The key perspective that acts as the foundation for the Iomorphic Architecture is the idea of a domain system. Eric Evans, in Domain-Driven Design, originates this idea of having code follow a business domain closely, but the idea is more easily illustrated in the Hexagonal Architecture:
The point, of course, is that no matter how a system communicates with other systems, there is some blob of domain logic that represents the core of the system itself. These blobs, conceptually, are the systems, and everything else is merely the implementation detail of how we wire them together to communicate with each other. Consider the following:
The usefulness of this structure becomes more apparent when we consider the problems organizations face as their systems grow and become more inherently complex over time:
You will need to have more than one domain system.
You will make mistakes when it comes to drawing your system boundaries.
Technology choices you make will inevitably become outdated as the world changes.
The Iomorphic Architecture seeks to provide the core benefits of an application architecture:
A way to express domains.
A way to wire them together.
Simultaneously, we seek to provide this functionality in a way that the core organizational problems from above are also resolved: how can domain and technology evolution be made easy and flexible at high organizational scale? This results in the two core principles of the architecture:
Unified Modeling. Scaling an organization requires the ability to encapsulate domains, but having the same building block to model all domains regardless of their size or place makes it easy to deal with the inevitable mistakes you'll make drawing their boundaries.

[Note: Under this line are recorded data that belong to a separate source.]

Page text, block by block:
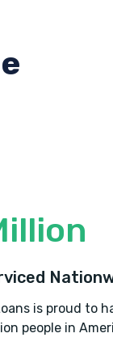
is proud to
people in
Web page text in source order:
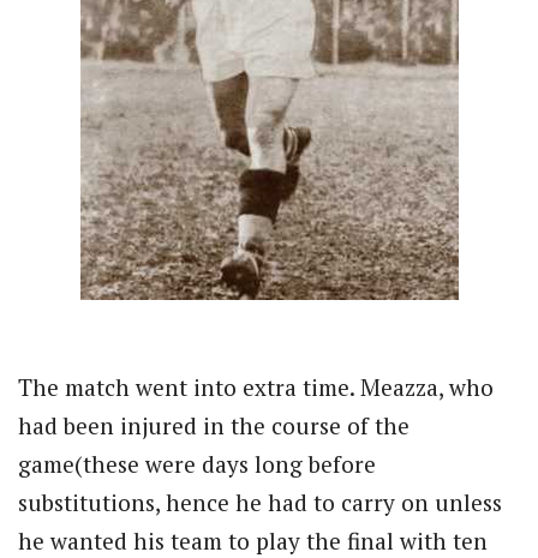
The match went into extra time. Meazza, who
had been injured in the course of the
game(these were days long before
substitutions, hence he had to carry on unless
he wanted his team to play the final with ten
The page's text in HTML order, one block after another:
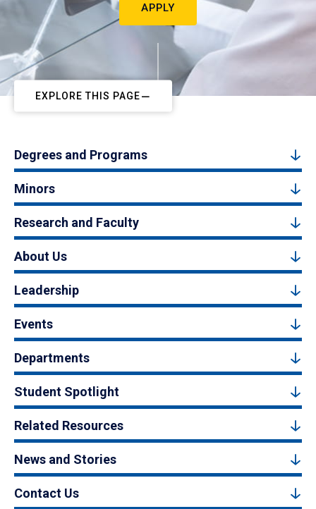
APPLY
EXPLORE THIS PAGE
Degrees and Programs
Minors
Research and Faculty
About Us
Leadership
Events
Departments
Student Spotlight
Related Resources
News and Stories
Contact Us
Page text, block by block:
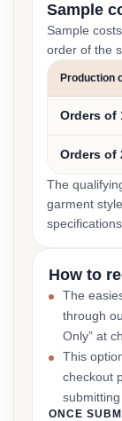
Sample
Sample
order of the
Production
Orders of
Orders of
The
garment
How to
The
through
Only” at
This
checkout
ONCE
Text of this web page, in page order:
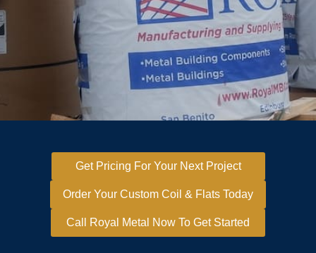
Get Pricing For Your Next Project
Order Your Custom Coil & Flats Today
Call Royal Metal Now To Get Started
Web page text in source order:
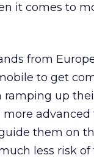
it comes to
from
to get
up
them on
less risk of
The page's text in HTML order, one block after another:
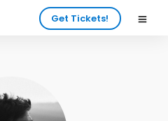
Get Tickets!
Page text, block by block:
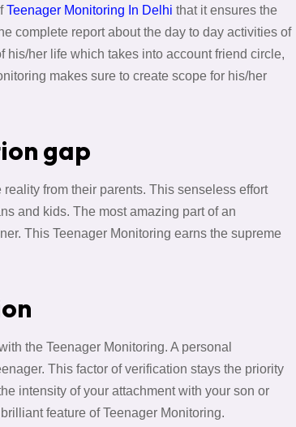
Teenager Monitoring In Delhi that it ensures the
complete report about the day to day activities of
his/her life which takes into account friend circle,
makes sure to create scope for his/her
gap
from their parents. This senseless effort
and kids. The most amazing part of an
This Teenager Monitoring earns the supreme
the Teenager Monitoring. A personal
This factor of verification stays the priority
intensity of your attachment with your son or
feature of Teenager Monitoring.
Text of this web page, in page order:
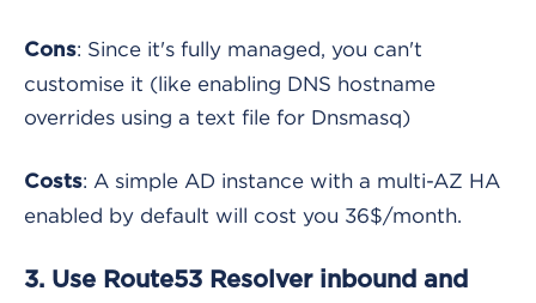
Cons: Since it's fully managed, you can't
customise it (like enabling DNS hostname
overrides using a text file for Dnsmasq)
Costs: A simple AD instance with a multi-AZ HA
enabled by default will cost you 36$/month.
3. Use Route53 Resolver inbound and
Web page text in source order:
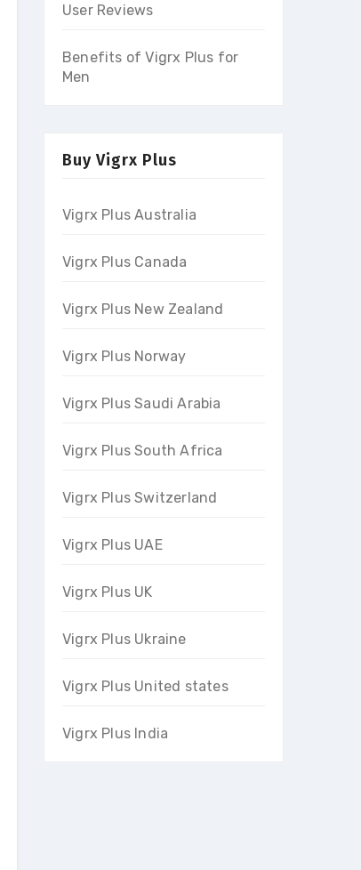
User Reviews
Benefits of Vigrx Plus for
Men
Buy Vigrx Plus
Vigrx Plus Australia
Vigrx Plus Canada
Vigrx Plus New Zealand
Vigrx Plus Norway
Vigrx Plus Saudi Arabia
Vigrx Plus South Africa
Vigrx Plus Switzerland
Vigrx Plus UAE
Vigrx Plus UK
Vigrx Plus Ukraine
Vigrx Plus United states
Vigrx Plus India
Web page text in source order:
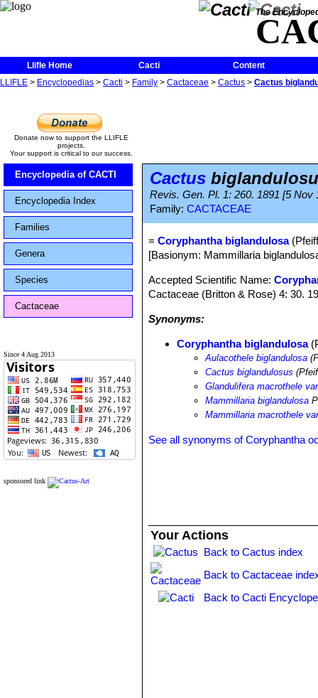
The
Llifle Home Cacti
Content
LLIFLE > Encyclopedias > Cacti > Family > Cactaceae > Cactus > Cactus
Donate now to support the LLIFLE
projects.
Your support is critical to our success.
Encyclopedia of CACTI
Encyclopedia Index
Families
Genera
Species
Cactaceae
Since 4 Aug 2013
sponsored link
Cactus
Revis. Gen. Pl. 1: 260. 1891 [5 Nov
Family: CACTACEAE
=Coryphantha biglandulosa
[Basionym: Mammillaria
Accepted Scientific Name:
Cactaceae (Britton & Rose) 4: 30.
Synonyms:
Coryphantha biglandulosa
Aulacothele biglandulosa
Cactus biglandulosus
Glandulifera macrothele
Mammillaria biglandulosa
Mammillaria macrothele
See all synonyms of Coryphantha
Your Actions
Back to Cactus index
Back to Cactaceae
Back to Cacti
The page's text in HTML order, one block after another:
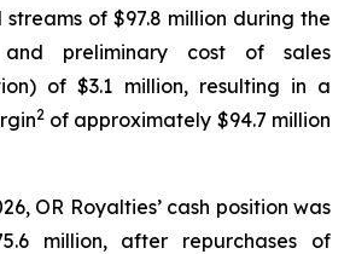
of $97.8 million during the
preliminary cost of sales
of $3.1 million, resulting in a
2of approximately $94.7 million
OR Royalties’ cash position was
million, after repurchases of
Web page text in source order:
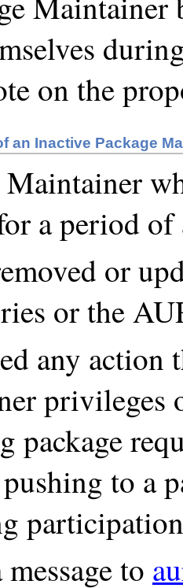
on the
an Inactive Package
Maintainer
a period of
or
or the
any action
privileges
package
to a
to
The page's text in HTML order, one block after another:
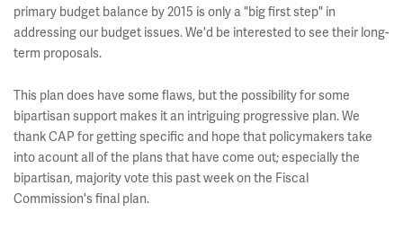
primary budget balance by 2015 is only a "big first step" in
addressing our budget issues. We'd be interested to see their long-
term proposals.
This plan does have some flaws, but the possibility for some
bipartisan support makes it an intriguing progressive plan. We
thank CAP for getting specific and hope that policymakers take
into acount all of the plans that have come out; especially the
bipartisan, majority vote this past week on the Fiscal
Commission's final plan.
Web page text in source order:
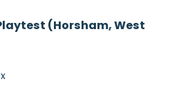
Recruiting
(Horsham, West
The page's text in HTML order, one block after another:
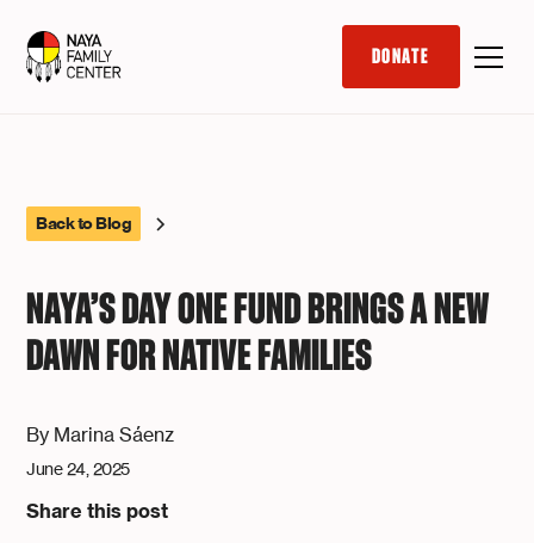
DONATE
Back to Blog
NAYA’S DAY ONE FUND BRINGS A NEW
DAWN FOR NATIVE FAMILIES
By Marina Sáenz
June 24, 2025
Share this post
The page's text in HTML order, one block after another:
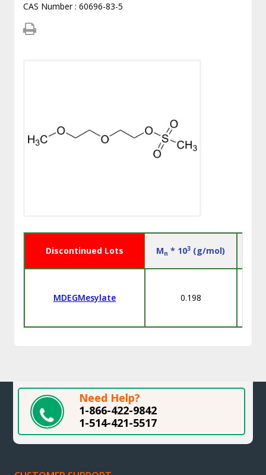
CAS Number : 60696-83-5
Discontinued Lots Mn * 103(g/mol)
MDEGMesylate 0.198
Need Help?
1-866-422-9842
1-514-421-5517
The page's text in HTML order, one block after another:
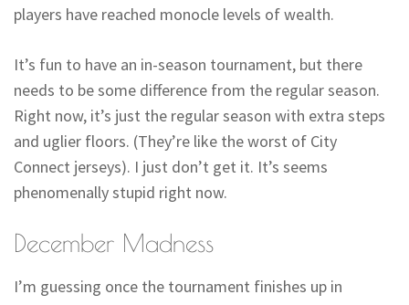
players have reached monocle levels of wealth.
It’s fun to have an in-season tournament, but there
needs to be some difference from the regular season.
Right now, it’s just the regular season with extra steps
and uglier floors. (They’re like the worst of City
Connect jerseys). I just don’t get it. It’s seems
phenomenally stupid right now.
December Madness
I’m guessing once the tournament finishes up in
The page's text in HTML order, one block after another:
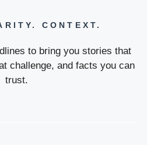
CONTEXT.
to bring you stories that
challenge, and facts you can
trust.
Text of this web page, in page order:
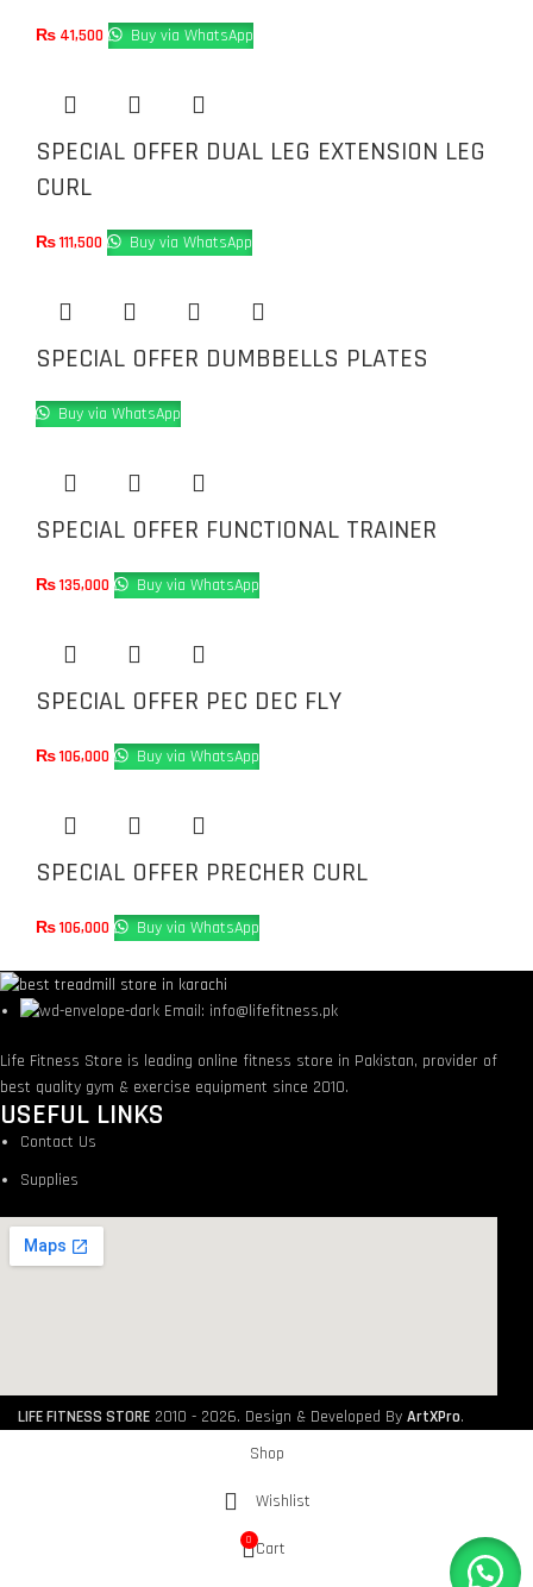
₨ 41,500 Buy via WhatsApp
SPECIAL OFFER DUAL LEG EXTENSION LEG
CURL
₨111,500 Buy via WhatsApp
SPECIAL OFFER DUMBBELLS PLATES
Buy via WhatsApp
SPECIAL OFFER FUNCTIONAL TRAINER
₨135,000 Buy via WhatsApp
SPECIAL OFFER PEC DEC FLY
₨106,000 Buy via WhatsApp
SPECIAL OFFER PRECHER CURL
₨106,000 Buy via WhatsApp
Email: info@lifefitness.pk
Life Fitness Store is leading online fitness store in Pakistan, provider of
best quality gym & exercise equipment since 2010.
USEFUL LINKS
Contact Us
Supplies
LIFE FITNESS STORE 2010 - 2026. Design & Developed By ArtXPro.
Shop
Wishlist
0 Cart
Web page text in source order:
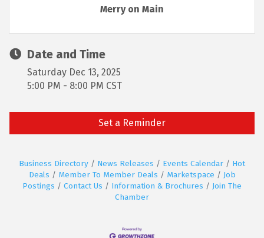
Merry on Main
Date and Time
Saturday Dec 13, 2025
5:00 PM - 8:00 PM CST
Set a Reminder
Business Directory News Releases Events Calendar
Hot
Deals
Member To Member Deals Marketspace
Job
Postings
Contact Us Information & Brochures
Join The
Chamber
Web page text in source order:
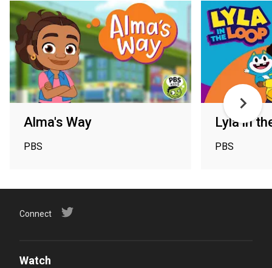
Alma's Way
PBS
Lyla in
PBS
Connect
Watch
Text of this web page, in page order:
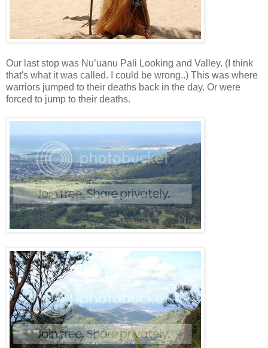
Our last stop was Nu’uanu Pali Looking and Valley. (I think
that's what it was called. I could be wrong..) This was where
warriors jumped to their deaths back in the day. Or were
forced to jump to their deaths.
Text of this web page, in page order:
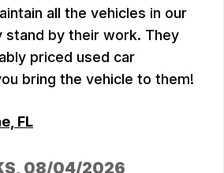
all the vehicles in our
stand by their work. They
priced used car
bring the vehicle to them!
FL
, 08/04/2026
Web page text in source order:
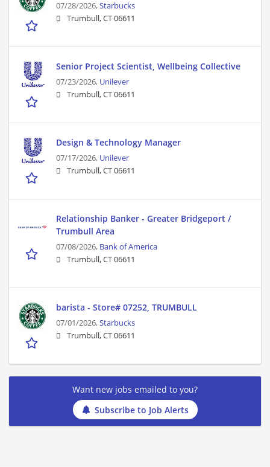
07/28/2026,Starbucks
Trumbull, CT 06611
Senior Project Scientist, Wellbeing Collective
07/23/2026, Unilever
Trumbull, CT 06611
Design & Technology Manager
07/17/2026, Unilever
Trumbull, CT 06611
Relationship Banker - Greater Bridgeport /
Trumbull Area
07/08/2026, Bank of America
Trumbull, CT 06611
barista - Store# 07252, TRUMBULL
07/01/2026,Starbucks
Trumbull, CT 06611
Want new jobs emailed to you?
Subscribe to Job Alerts
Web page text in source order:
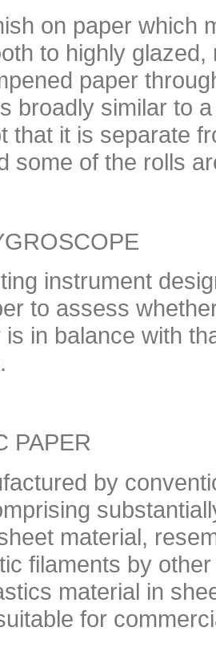
on paper which
to highly
paper
broadly similar to
that it is separate
some of the rolls
instrument
to assess
is in balance with
PAPER
by
material,
filaments by
material in
for
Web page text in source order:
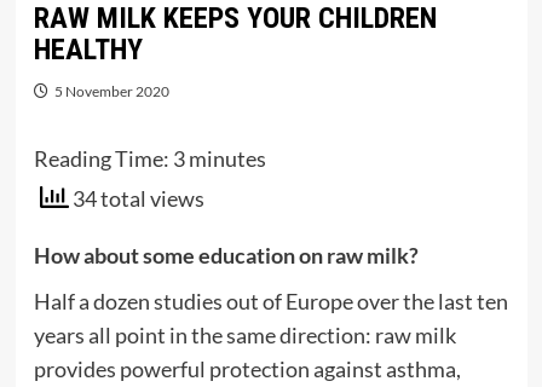
RAW MILK KEEPS YOUR CHILDREN
HEALTHY
5 November 2020
Reading Time: 3 minutes
34 total views
How about some education on raw milk?
Half a dozen studies out of Europe over the last ten
years all point in the same direction: raw milk
provides powerful protection against asthma,
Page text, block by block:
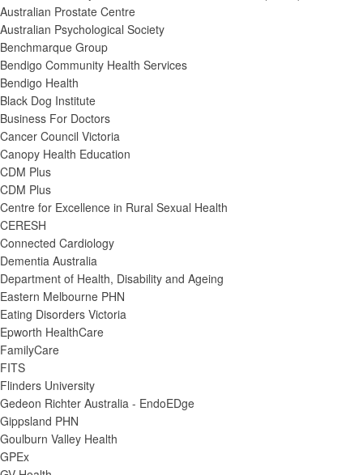
Australian Prostate Centre
Australian Psychological Society
Benchmarque Group
Bendigo Community Health Services
Bendigo Health
Black Dog Institute
Business For Doctors
Cancer Council Victoria
Canopy Health Education
CDM Plus
CDM Plus
Centre for Excellence in Rural Sexual Health
CERESH
Connected Cardiology
Dementia Australia
Department of Health, Disability and Ageing
Eastern Melbourne PHN
Eating Disorders Victoria
Epworth HealthCare
FamilyCare
FITS
Flinders University
Gedeon Richter Australia - EndoEDge
Gippsland PHN
Goulburn Valley Health
GPEx
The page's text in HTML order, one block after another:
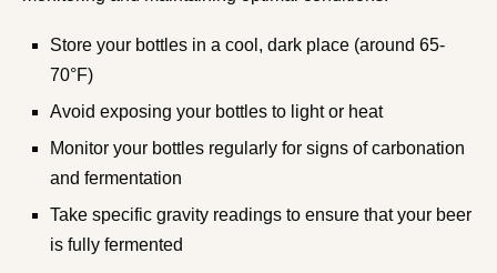
Store your bottles in a cool, dark place (around 65-
70°F)
Avoid exposing your bottles to light or heat
Monitor your bottles regularly for signs of carbonation
and fermentation
Take specific gravity readings to ensure that your beer
is fully fermented
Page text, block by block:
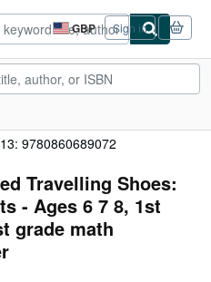
GBP
Site
shopping
preferences
Sign in
9780860689072
Travelling Shoes:
- Ages 6 7 8, 1st
grade math
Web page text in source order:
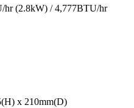
hr (2.8kW) / 4,777BTU/hr
x 210mm(D)
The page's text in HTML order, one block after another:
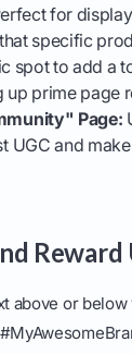
for
specific
spot to add a
prime page
Page:
UGC and
Reward
above or
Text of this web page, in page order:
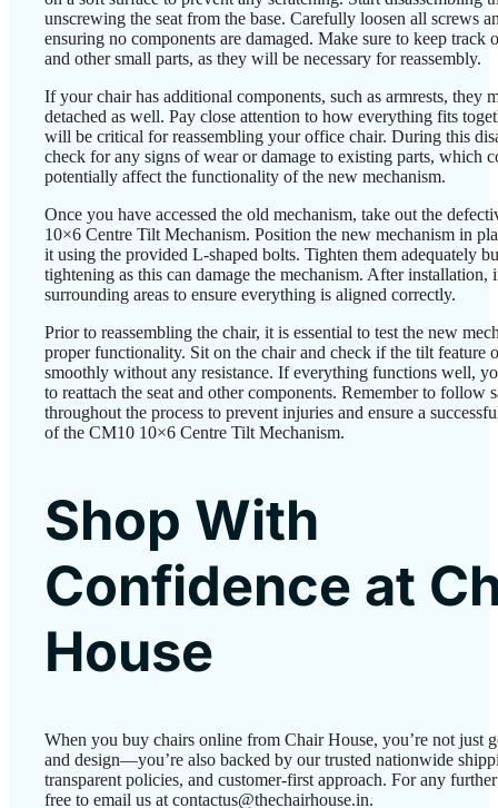
unscrewing the seat from the base. Carefully loosen all screws
ensuring no components are damaged. Make sure to keep track
and other small parts, as they will be necessary for reassembly.
If your chair has additional components, such as armrests, they
detached as well. Pay close attention to how everything fits
will be critical for reassembling your office chair. During this
check for any signs of wear or damage to existing parts, which
potentially affect the functionality of the new mechanism.
Once you have accessed the old mechanism, take out the
10×6 Centre Tilt Mechanism. Position the new mechanism in
it using the provided L-shaped bolts. Tighten them adequately
tightening as this can damage the mechanism. After installation,
surrounding areas to ensure everything is aligned correctly.
Prior to reassembling the chair, it is essential to test the new
proper functionality. Sit on the chair and check if the tilt feature
smoothly without any resistance. If everything functions well,
to reattach the seat and other components. Remember to follow
throughout the process to prevent injuries and ensure a
of the CM10 10×6 Centre Tilt Mechanism.
Shop With
Confidence at
House
When you buy chairs online from Chair House, you’re not just
and design—you’re also backed by our trusted nationwide
transparent policies, and customer-first approach. For any
free to email us at contactus@thechairhouse.in.

Isomorphic Communication. More importantly, specific technology choices for how systems should communicate and be isolated will inevitably become outdated, and any migration will require the coexistence of multiple such technologies. (A simple proof: do you use both function dispatch and HTTP?) Separating how you model your systems from how you wire your systems together is what fundamentally preserves your ability to easily change these technologies. Otherwise, every technology change also implicitly becomes a modeling change.
To fully illustrate how this would work:
The Iomorphic Architecture is built up from Iomorphs. Each Iomorph is built in the style of the Hexagonal Architecture - it is the code manifestation of a domain system, but paired with all of the adapters that permit communication across whichever isolation mechanism you are using to encapsulate that Iomorph.
It should be carefully noted that we do not use the term "service" here - while an Iomorph retains all of the encapsulation requirements of a "service" (public API as a contract, SLAs, etc.), it does not have to run on its own VM or container, and it does not have to utilize HTTP for communication with other Iomorphs. It is up to you to decide, for each Iomorph, what degree of separation is truly required.
Individual Iomorphs are composed together by communicating across isolation mechanisms. Each isolation mechanism (e.g. programming language modules) has a way to communicate (e.g. function dispatch) across it. There are a few composition rules governing how Iomorphs can be combined together, which forms a graph where the communication links form the edges.
This results in the following high-level structure:
All source code lives in a single VCS repository (Monorepo).
Each Atomic Iomorph has its own folder, and is built in a style that is very similar to the Hexagonal or Clean Architectures.
Atomic Iomorphs can be composed together according to a couple of rules (Peering, Hierarchy).
As we'll see in the more detailed sections to come, this architecture empowers us to have a diverse set of systems, a heterogeneous set of isolation mechanisms, the ability to easily correct domain boundary mistakes, and the ability to retain the benefits of a monolith for a long time without incurring technical debt.